### Your task
I'd like the data below restated word for word, with the pictures left out.

### Input records
::::
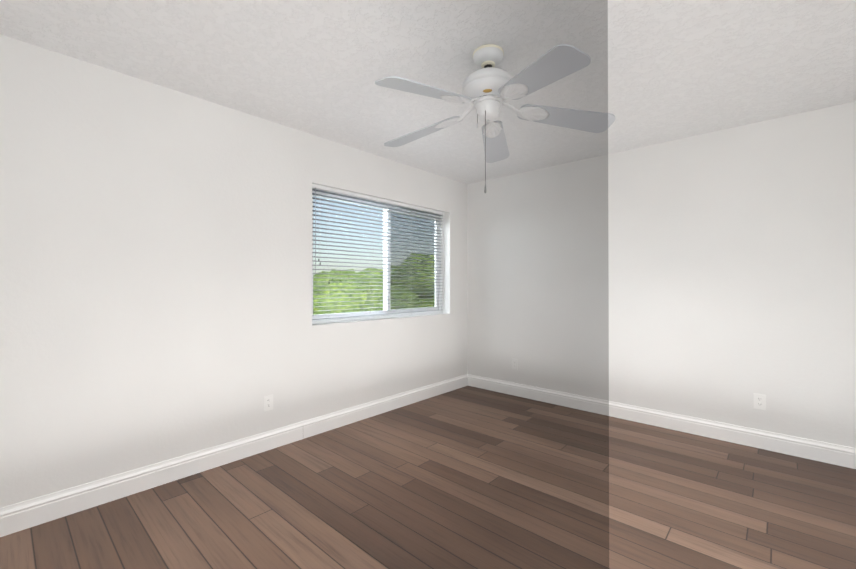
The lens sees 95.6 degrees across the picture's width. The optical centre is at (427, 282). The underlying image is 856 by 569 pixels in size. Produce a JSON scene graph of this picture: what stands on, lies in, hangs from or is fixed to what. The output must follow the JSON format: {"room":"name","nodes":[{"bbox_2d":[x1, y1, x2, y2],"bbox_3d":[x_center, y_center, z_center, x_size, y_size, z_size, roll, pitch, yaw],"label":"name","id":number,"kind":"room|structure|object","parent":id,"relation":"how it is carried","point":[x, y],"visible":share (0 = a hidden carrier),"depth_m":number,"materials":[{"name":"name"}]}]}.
{"room":"empty bedroom","nodes":[
{"label":"empty bedroom","id":0,"kind":"room"},
{"bbox_2d":[0,34,467,507],"bbox_3d":[-1.040,0.019,3.183,0.200,2.740,4.710,0,0,42],"label":"wall","id":1,"kind":"structure","parent":0,"point":[155,273],"depth_m":2.39,"materials":[{"name":"paint"}]},
{"bbox_2d":[0,374,467,536],"bbox_3d":[-0.960,1.171,3.103,0.016,0.135,4.310,0,0,42],"label":"baseboard","id":2,"kind":"structure","parent":1,"relation":"attached to","point":[20,516],"depth_m":2.46,"materials":[{"name":"white wood"}]},
{"bbox_2d":[264,394,272,411],"bbox_3d":[-1.179,0.892,2.870,0.007,0.114,0.070,0,0,42],"label":"electrical outlet","id":3,"kind":"object","parent":1,"relation":"attached to","point":[268,402],"depth_m":2.87,"materials":[{"name":"white plastic"}]},
{"bbox_2d":[312,188,442,323],"bbox_3d":[-0.445,-0.224,3.898,0.075,1.164,1.777,0,0,42],"label":"window","id":4,"kind":"structure","parent":1,"relation":"in","point":[437,302],"depth_m":4.03,"materials":[{"name":"white plastic"}]},
{"bbox_2d":[312,184,443,323],"bbox_3d":[-0.400,-0.230,3.810,0.055,1.150,1.683,0,0,42],"label":"window blinds","id":5,"kind":"object","parent":4,"relation":"attached to","point":[320,188],"depth_m":3.68,"materials":[{"name":"grey plastic"}]},
{"bbox_2d":[0,386,855,568],"bbox_3d":[0.305,1.307,1.957,3.830,0.150,4.710,0,0,42],"label":"floor","id":6,"kind":"structure","parent":0,"point":[468,477],"depth_m":2.14,"materials":[{"name":"brown wood"}]},
{"bbox_2d":[0,0,855,183],"bbox_3d":[0.305,-1.283,1.973,3.830,0.150,4.710,0,0,42],"label":"ceiling","id":7,"kind":"structure","parent":0,"point":[656,72],"depth_m":2.10,"materials":[{"name":"white paint"}]},
{"bbox_2d":[375,44,614,192],"bbox_3d":[0.282,-0.832,2.044,1.278,0.751,1.275,0,0,42],"label":"ceiling fan","id":8,"kind":"object","parent":7,"relation":"hanging from","point":[488,89],"depth_m":1.98,"materials":[{"name":"white"}]},
{"bbox_2d":[467,101,855,447],"bbox_3d":[1.893,0.022,3.570,3.630,2.740,0.200,0,0,42],"label":"wall","id":9,"kind":"structure","parent":0,"point":[711,276],"depth_m":3.20,"materials":[{"name":"paint"}]},
{"bbox_2d":[468,374,855,468],"bbox_3d":[1.746,1.174,3.550,3.430,0.135,0.016,0,0,42],"label":"baseboard","id":10,"kind":"structure","parent":9,"relation":"attached to","point":[834,454],"depth_m":3.18,"materials":[{"name":"white wood"}]},
{"bbox_2d":[754,393,765,409],"bbox_3d":[2.477,0.892,2.896,0.070,0.114,0.007,0,0,42],"label":"electrical outlet","id":11,"kind":"object","parent":9,"relation":"attached to","point":[759,401],"visible":1,"depth_m":2.89,"materials":[{"name":"white plastic"}]},
{"bbox_3d":[-30.216,4.687,60.372,119.750,0.200,170.000,0,0,42],"label":"ground","id":12,"kind":"structure","parent":0,"visible":0},
{"bbox_2d":[313,271,354,283],"bbox_3d":[-4.023,1.931,16.065,4.653,4.791,6.063,0,0,42],"label":"tree","id":13,"kind":"object","parent":12,"relation":"on","point":[333,274],"depth_m":16.21,"materials":[{"name":"green plant"}]},
{"bbox_2d":[321,269,354,275],"bbox_3d":[-10.475,1.593,35.433,8.538,5.697,8.645,0,0,42],"label":"tree","id":14,"kind":"object","parent":12,"relation":"on","point":[345,272],"depth_m":35.17,"materials":[{"name":"green plant"}]},
{"bbox_2d":[313,279,371,314],"bbox_3d":[-2.550,2.086,10.674,4.440,4.419,4.132,0,0,42],"label":"tree","id":15,"kind":"object","parent":12,"relation":"on","point":[343,284],"depth_m":9.77,"materials":[{"name":"green plant"}]},
{"bbox_2d":[337,272,367,277],"bbox_3d":[-2.929,1.904,20.639,5.962,4.896,5.064,0,0,42],"label":"tree","id":16,"kind":"object","parent":12,"relation":"on","point":[358,276],"depth_m":19.84,"materials":[{"name":"green plant"}]},
{"bbox_2d":[345,269,382,307],"bbox_3d":[-1.581,1.933,13.137,4.898,4.740,4.411,0,0,42],"label":"tree","id":17,"kind":"object","parent":12,"relation":"on","point":[370,280],"depth_m":12.46,"materials":[{"name":"green plant"}]},
{"bbox_2d":[360,268,382,272],"bbox_3d":[-5.209,1.615,29.599,7.806,5.583,6.248,0,0,42],"label":"tree","id":18,"kind":"object","parent":12,"relation":"on","point":[370,269],"depth_m":29.75,"materials":[{"name":"green plant"}]},
{"bbox_2d":[359,253,433,311],"bbox_3d":[-0.052,1.773,9.808,3.475,5.024,4.009,0,0,42],"label":"tree","id":19,"kind":"object","parent":12,"relation":"on","point":[370,308],"depth_m":8.63,"materials":[{"name":"green plant"}]}
]}
::::
### Response box
The lens sees 95.6 degrees across the picture's width. The optical centre is at (427, 282). The underlying image is 856 by 569 pixels in size. Produce a JSON scene graph of this picture: what stands on, lies in, hangs from or is fixed to what. The output must follow the JSON format: {"room":"name","nodes":[{"bbox_2d":[x1, y1, x2, y2],"bbox_3d":[x_center, y_center, z_center, x_size, y_size, z_size, roll, pitch, yaw],"label":"name","id":number,"kind":"room|structure|object","parent":id,"relation":"how it is carried","point":[x, y],"visible":share (0 = a hidden carrier),"depth_m":number,"materials":[{"name":"name"}]}]}.
{"room":"empty bedroom","nodes":[
{"label":"empty bedroom","id":0,"kind":"room"},
{"bbox_2d":[0,34,467,507],"bbox_3d":[-1.040,0.019,3.183,0.200,2.740,4.710,0,0,42],"label":"wall","id":1,"kind":"structure","parent":0,"point":[155,273],"depth_m":2.39,"materials":[{"name":"paint"}]},
{"bbox_2d":[0,374,467,536],"bbox_3d":[-0.960,1.171,3.103,0.016,0.135,4.310,0,0,42],"label":"baseboard","id":2,"kind":"structure","parent":1,"relation":"attached to","point":[20,516],"depth_m":2.46,"materials":[{"name":"white wood"}]},
{"bbox_2d":[264,394,272,411],"bbox_3d":[-1.179,0.892,2.870,0.007,0.114,0.070,0,0,42],"label":"electrical outlet","id":3,"kind":"object","parent":1,"relation":"attached to","point":[268,402],"depth_m":2.87,"materials":[{"name":"white plastic"}]},
{"bbox_2d":[312,188,442,323],"bbox_3d":[-0.445,-0.224,3.898,0.075,1.164,1.777,0,0,42],"label":"window","id":4,"kind":"structure","parent":1,"relation":"in","point":[437,302],"depth_m":4.03,"materials":[{"name":"white plastic"}]},
{"bbox_2d":[312,184,443,323],"bbox_3d":[-0.400,-0.230,3.810,0.055,1.150,1.683,0,0,42],"label":"window blinds","id":5,"kind":"object","parent":4,"relation":"attached to","point":[320,188],"depth_m":3.68,"materials":[{"name":"grey plastic"}]},
{"bbox_2d":[0,386,855,568],"bbox_3d":[0.305,1.307,1.957,3.830,0.150,4.710,0,0,42],"label":"floor","id":6,"kind":"structure","parent":0,"point":[468,477],"depth_m":2.14,"materials":[{"name":"brown wood"}]},
{"bbox_2d":[0,0,855,183],"bbox_3d":[0.305,-1.283,1.973,3.830,0.150,4.710,0,0,42],"label":"ceiling","id":7,"kind":"structure","parent":0,"point":[656,72],"depth_m":2.10,"materials":[{"name":"white paint"}]},
{"bbox_2d":[375,44,614,192],"bbox_3d":[0.282,-0.832,2.044,1.278,0.751,1.275,0,0,42],"label":"ceiling fan","id":8,"kind":"object","parent":7,"relation":"hanging from","point":[488,89],"depth_m":1.98,"materials":[{"name":"white"}]},
{"bbox_2d":[467,101,855,447],"bbox_3d":[1.893,0.022,3.570,3.630,2.740,0.200,0,0,42],"label":"wall","id":9,"kind":"structure","parent":0,"point":[711,276],"depth_m":3.20,"materials":[{"name":"paint"}]},
{"bbox_2d":[468,374,855,468],"bbox_3d":[1.746,1.174,3.550,3.430,0.135,0.016,0,0,42],"label":"baseboard","id":10,"kind":"structure","parent":9,"relation":"attached to","point":[834,454],"depth_m":3.18,"materials":[{"name":"white wood"}]},
{"bbox_2d":[754,393,765,409],"bbox_3d":[2.477,0.892,2.896,0.070,0.114,0.007,0,0,42],"label":"electrical outlet","id":11,"kind":"object","parent":9,"relation":"attached to","point":[759,401],"visible":1,"depth_m":2.89,"materials":[{"name":"white plastic"}]},
{"bbox_3d":[-30.216,4.687,60.372,119.750,0.200,170.000,0,0,42],"label":"ground","id":12,"kind":"structure","parent":0,"visible":0},
{"bbox_2d":[313,271,354,283],"bbox_3d":[-4.023,1.931,16.065,4.653,4.791,6.063,0,0,42],"label":"tree","id":13,"kind":"object","parent":12,"relation":"on","point":[333,274],"depth_m":16.21,"materials":[{"name":"green plant"}]},
{"bbox_2d":[321,269,354,275],"bbox_3d":[-10.475,1.593,35.433,8.538,5.697,8.645,0,0,42],"label":"tree","id":14,"kind":"object","parent":12,"relation":"on","point":[345,272],"depth_m":35.17,"materials":[{"name":"green plant"}]},
{"bbox_2d":[313,279,371,314],"bbox_3d":[-2.550,2.086,10.674,4.440,4.419,4.132,0,0,42],"label":"tree","id":15,"kind":"object","parent":12,"relation":"on","point":[343,284],"depth_m":9.77,"materials":[{"name":"green plant"}]},
{"bbox_2d":[337,272,367,277],"bbox_3d":[-2.929,1.904,20.639,5.962,4.896,5.064,0,0,42],"label":"tree","id":16,"kind":"object","parent":12,"relation":"on","point":[358,276],"depth_m":19.84,"materials":[{"name":"green plant"}]},
{"bbox_2d":[345,269,382,307],"bbox_3d":[-1.581,1.933,13.137,4.898,4.740,4.411,0,0,42],"label":"tree","id":17,"kind":"object","parent":12,"relation":"on","point":[370,280],"depth_m":12.46,"materials":[{"name":"green plant"}]},
{"bbox_2d":[360,268,382,272],"bbox_3d":[-5.209,1.615,29.599,7.806,5.583,6.248,0,0,42],"label":"tree","id":18,"kind":"object","parent":12,"relation":"on","point":[370,269],"depth_m":29.75,"materials":[{"name":"green plant"}]},
{"bbox_2d":[359,253,433,311],"bbox_3d":[-0.052,1.773,9.808,3.475,5.024,4.009,0,0,42],"label":"tree","id":19,"kind":"object","parent":12,"relation":"on","point":[370,308],"depth_m":8.63,"materials":[{"name":"green plant"}]}
]}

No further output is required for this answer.